[Opening PROVIDED ENTRIES section]
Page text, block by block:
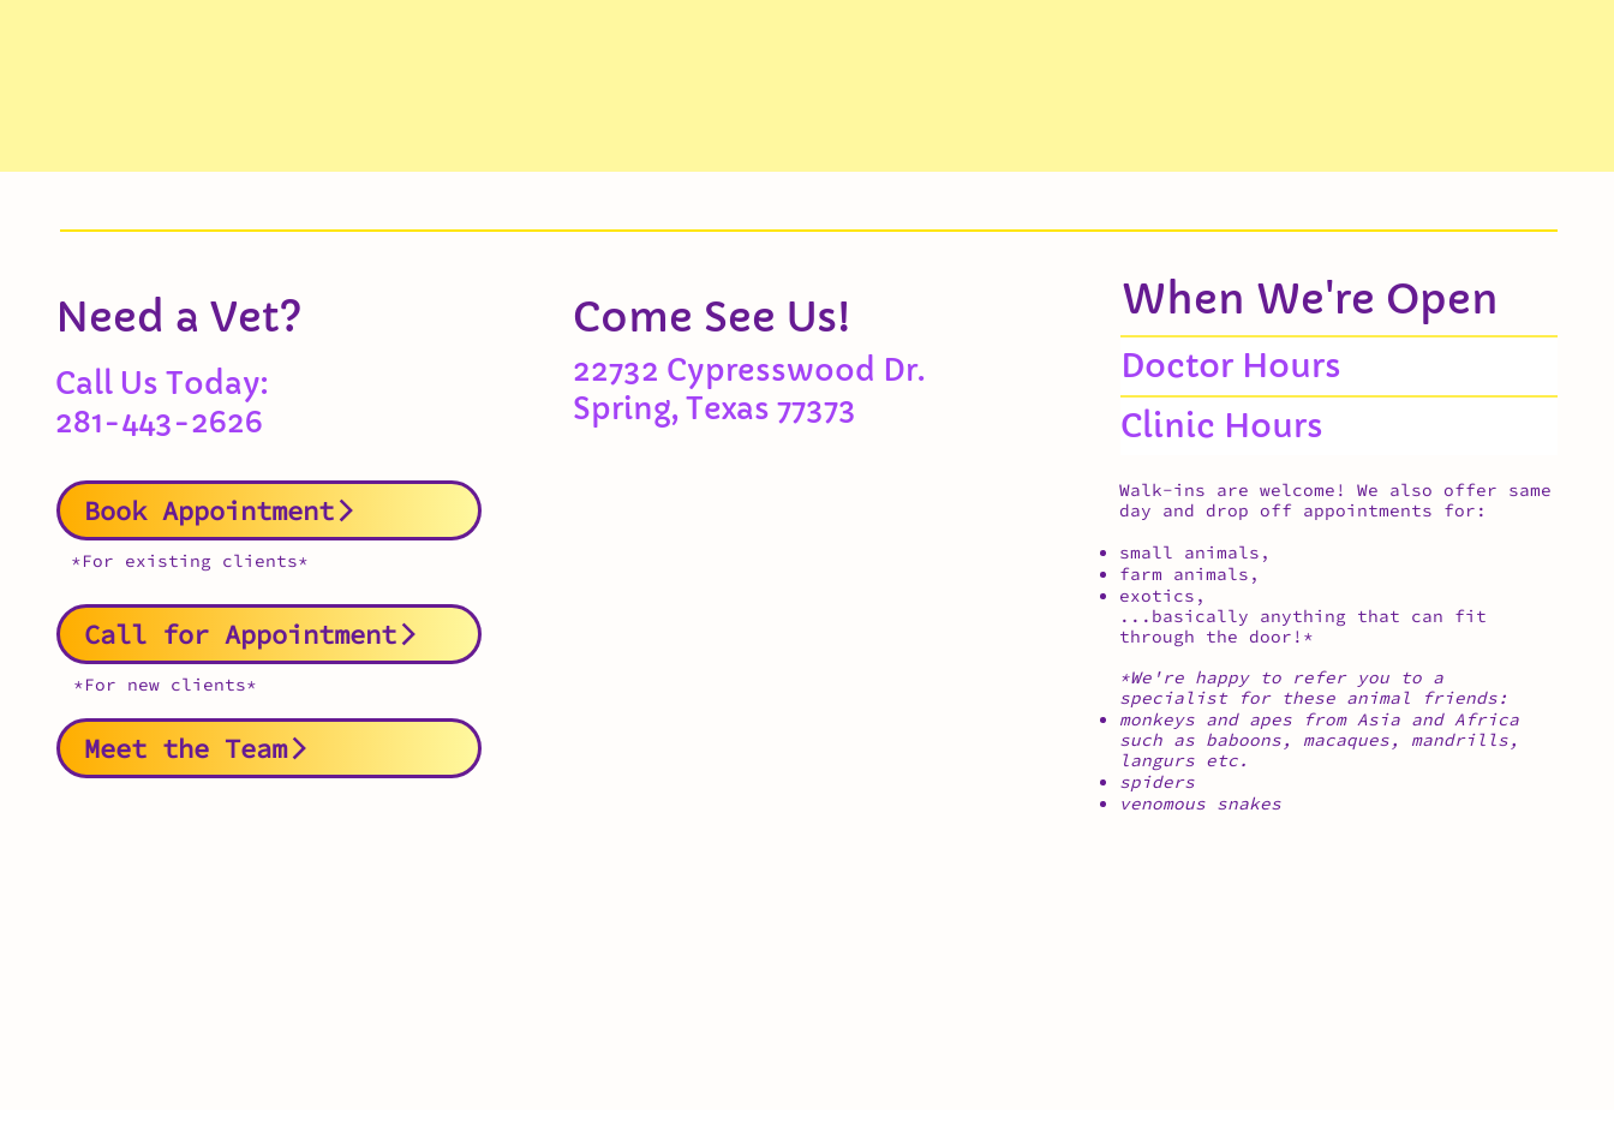
Need a Vet?
Call Us Today:
281-443-2626
Come See Us!
22732 Cypresswood Dr.
Spring, Texas 77373
Doctor Hours
Clinic Hours
When We're Open
Book Appointment
*For existing clients*
Call for Appointment
*For new clients*
Meet the Team
Walk-ins are welcome! We also offer same
day and drop off appointments for:
small animals,
farm animals,
exotics,
...basically anything that can fit
through the door!*
*We're happy to refer you to a
specialist for these animal friends:
monkeys and apes from Asia and Africa
such as baboons, macaques, mandrills,
langurs etc.
spiders
venomous snakes
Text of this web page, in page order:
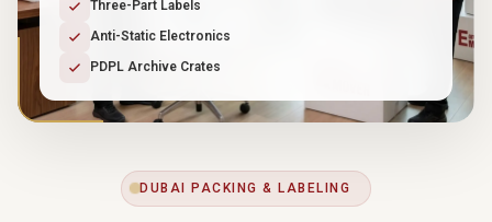
DUBAI PACKING & LABELING
Three-Part Labels
Anti-Static Electronics
PDPL Archive Crates
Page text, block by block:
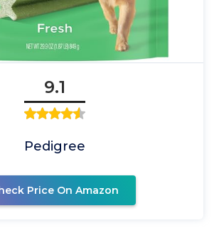
9.1
Pedigree
Price On Amazon
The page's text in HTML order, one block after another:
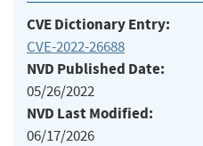
CVE Dictionary Entry:
CVE-2022-26688
NVD Published Date:
05/26/2022
NVD Last Modified:
06/17/2026
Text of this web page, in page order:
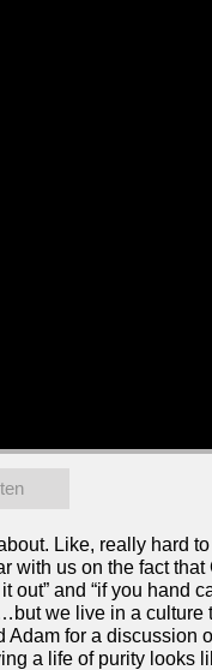
Like, really hard
with us on the fact
and “if you hand
we live in a culture
for a discussion
a life of purity looks
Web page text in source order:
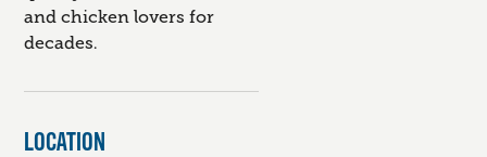
and chicken lovers for
decades.
LOCATION
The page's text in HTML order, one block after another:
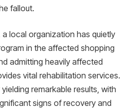
fallout.
local organization has quietly
in the affected shopping
admitting heavily affected
vital rehabilitation services.
remarkable results, with
signs of recovery and
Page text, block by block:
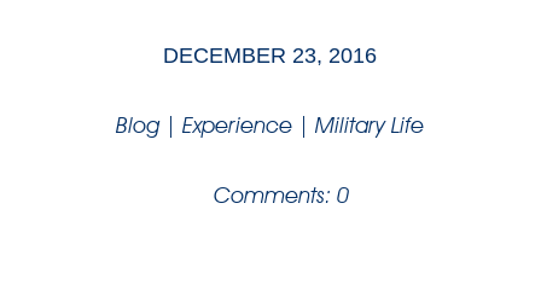
DECEMBER 23, 2016
Blog|Experience |Military Life
Comments: 0
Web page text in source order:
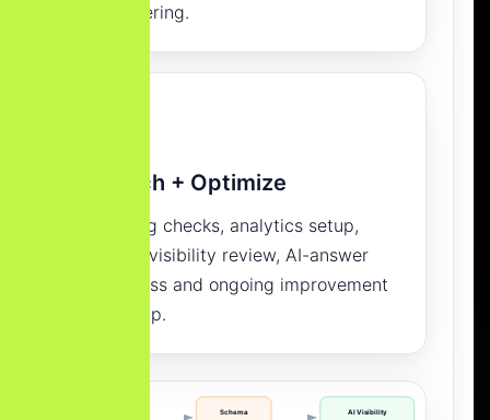
engineering.
Launch + Optimize
Indexing checks, analytics setup,
search visibility review, AI-answer
readiness and ongoing improvement
roadmap.
Schema AI Visibility
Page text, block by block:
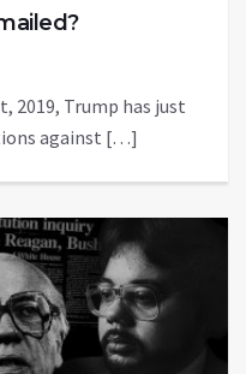
2019, Trump has just
against […]
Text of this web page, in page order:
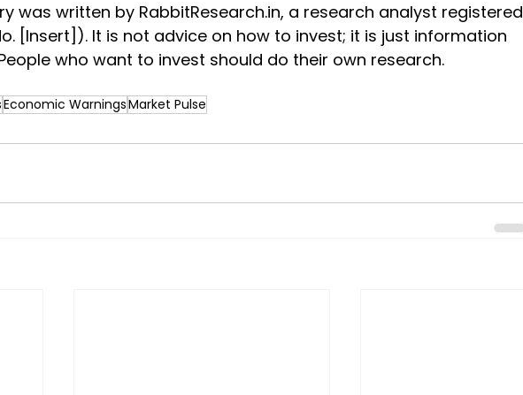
[Closing PROVIDED ENTRIES section]
■ EXERCISE INSTRUCTIONS:
Please repeat the entries exactly. Do not include the pictures.

■ EXERCISE RESPONSE:
Page text, block by block:
Need a Vet?
Call Us Today:
281-443-2626
Come See Us!
22732 Cypresswood Dr.
Spring, Texas 77373
Doctor Hours
Clinic Hours
When We're Open
Book Appointment
*For existing clients*
Call for Appointment
*For new clients*
Meet the Team
Walk-ins are welcome! We also offer same
day and drop off appointments for:
small animals,
farm animals,
exotics,
...basically anything that can fit
through the door!*
*We're happy to refer you to a
specialist for these animal friends:
monkeys and apes from Asia and Africa
such as baboons, macaques, mandrills,
langurs etc.
spiders
venomous snakes
Text of this web page, in page order:
DUBAI PACKING & LABELING
Three-Part Labels
Anti-Static Electronics
PDPL Archive Crates
Page text, block by block:
9.1
Pedigree
Price On Amazon
The page's text in HTML order, one block after another:
CVE Dictionary Entry:
CVE-2022-26688
NVD Published Date:
05/26/2022
NVD Last Modified:
06/17/2026
Text of this web page, in page order:
Like, really hard
with us on the fact
and “if you hand
we live in a culture
for a discussion
a life of purity looks
Web page text in source order:
and chicken lovers for
decades.
LOCATION
The page's text in HTML order, one block after another:
fallout.
local organization has quietly
in the affected shopping
admitting heavily affected
vital rehabilitation services.
remarkable results, with
signs of recovery and
Page text, block by block:
DECEMBER 23, 2016
Blog|Experience |Military Life
Comments: 0
Web page text in source order:
engineering.
Launch + Optimize
Indexing checks, analytics setup,
search visibility review, AI-answer
readiness and ongoing improvement
roadmap.
Schema AI Visibility
Page text, block by block:
2019, Trump has just
against […]
Text of this web page, in page order:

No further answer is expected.